Published: 5 May 2006

Abstract

Background

Phytopharmacological studies of different Calendula extracts have shown anti-inflamatory, anti-viral and anti-genotoxic properties of therapeutic interest. In this study, we evaluated the in vitro cytotoxic anti-tumor and immunomodulatory activities and in vivo anti-tumor effect of Laser Activated Calendula Extract (LACE), a novel extract of the plant Calendula Officinalis (Asteraceae).

Methods

An aqueous extract of Calendula Officinalis was obtained by a novel extraction method in order to measure its anti-tumor and immunomodulatory activities in vitro. Tumor cell lines derived from leukemias, melanomas, fibrosarcomas and cancers of breast, prostate, cervix, lung, pancreas and colorectal were used and tumor cell proliferation in vitro was measured by BrdU incorporation and viable cell count. Effect of LACE on human peripheral blood lymphocyte (PBL) proliferation in vitro was also analyzed. Studies of cell cycle and apoptosis were performed in LACE-treated cells. In vivo anti-tumor activity was evaluated in nude mice bearing subcutaneously human Ando-2 melanoma cells.

Results

The LACE extract showed a potent in vitro inhibition of tumor cell proliferation when tested on a wide variety of human and murine tumor cell lines. The inhibition ranged from 70 to 100%. Mechanisms of inhibition were identified as cell cycle arrest in G0/G1 phase and Caspase-3-induced apoptosis. Interestingly, the same extract showed an opposite effect when tested on PBLs and NKL cell line, in which in vitro induction of proliferation and activation of these cells was observed.
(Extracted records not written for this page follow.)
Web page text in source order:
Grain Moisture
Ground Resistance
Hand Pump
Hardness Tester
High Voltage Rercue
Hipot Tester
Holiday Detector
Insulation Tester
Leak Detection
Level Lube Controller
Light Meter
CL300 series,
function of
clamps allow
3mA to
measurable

The intraperitoneal injection or oral administration of LACE extract in nude mice inhibits in vivo tumor growth of Ando-2 melanoma cells and prolongs the survival day of the mice.

Conclusion

These results indicate that LACE aqueous extract has two complementary activities in vitro with potential anti-tumor therapeutic effect: cytotoxic tumor cell activity and lymphocyte activation. The LACE extract presented in vivo anti-tumoral activity in nude mice against tumor growth of Ando-2 melanoma cells.